• _EXERCISE_: Where a line of the material includes the string "from", copy that line.
┏━━
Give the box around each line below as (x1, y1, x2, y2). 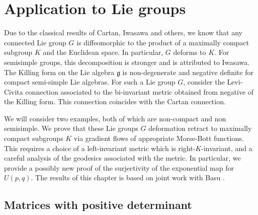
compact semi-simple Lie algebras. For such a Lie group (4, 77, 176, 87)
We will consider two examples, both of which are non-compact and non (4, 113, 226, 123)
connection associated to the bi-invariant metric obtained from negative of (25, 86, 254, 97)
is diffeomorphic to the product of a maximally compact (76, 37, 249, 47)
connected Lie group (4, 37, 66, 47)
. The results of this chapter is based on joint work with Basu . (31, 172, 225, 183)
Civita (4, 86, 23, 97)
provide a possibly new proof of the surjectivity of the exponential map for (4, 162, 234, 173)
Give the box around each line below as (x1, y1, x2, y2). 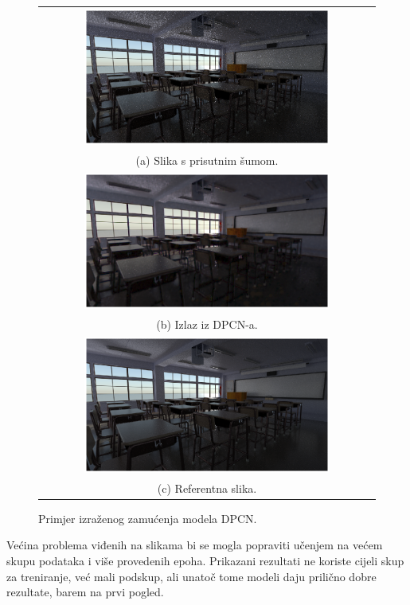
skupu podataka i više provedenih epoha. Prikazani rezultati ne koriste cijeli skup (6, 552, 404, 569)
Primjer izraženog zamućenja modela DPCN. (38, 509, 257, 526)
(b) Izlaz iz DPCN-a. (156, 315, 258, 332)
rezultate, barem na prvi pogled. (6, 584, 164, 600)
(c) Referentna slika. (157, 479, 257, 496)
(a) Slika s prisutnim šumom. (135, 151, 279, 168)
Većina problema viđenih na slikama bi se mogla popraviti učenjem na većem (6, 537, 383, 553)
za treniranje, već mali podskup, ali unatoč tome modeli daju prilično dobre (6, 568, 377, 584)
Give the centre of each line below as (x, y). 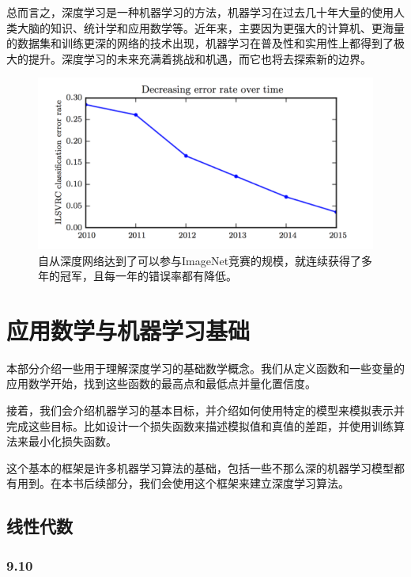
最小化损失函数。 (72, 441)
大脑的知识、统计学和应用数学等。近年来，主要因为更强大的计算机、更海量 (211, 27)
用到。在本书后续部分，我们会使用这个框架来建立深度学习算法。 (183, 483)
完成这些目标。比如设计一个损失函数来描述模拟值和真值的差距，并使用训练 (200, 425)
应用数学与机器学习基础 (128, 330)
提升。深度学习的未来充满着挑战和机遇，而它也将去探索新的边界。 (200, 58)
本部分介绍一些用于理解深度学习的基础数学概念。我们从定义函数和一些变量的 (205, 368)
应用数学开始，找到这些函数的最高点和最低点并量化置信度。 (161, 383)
┗━━
┏━━
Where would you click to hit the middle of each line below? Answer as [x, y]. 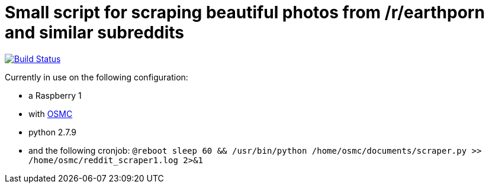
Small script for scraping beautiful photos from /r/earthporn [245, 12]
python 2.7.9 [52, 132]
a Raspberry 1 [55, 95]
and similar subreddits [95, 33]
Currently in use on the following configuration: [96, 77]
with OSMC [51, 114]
┗━━
• _EXERCISE RESPONSE_:
connection associated to the bi-invariant metric obtained from negative of (25, 86, 254, 97)
Small script for scraping beautiful photos from /r/earthporn [245, 12]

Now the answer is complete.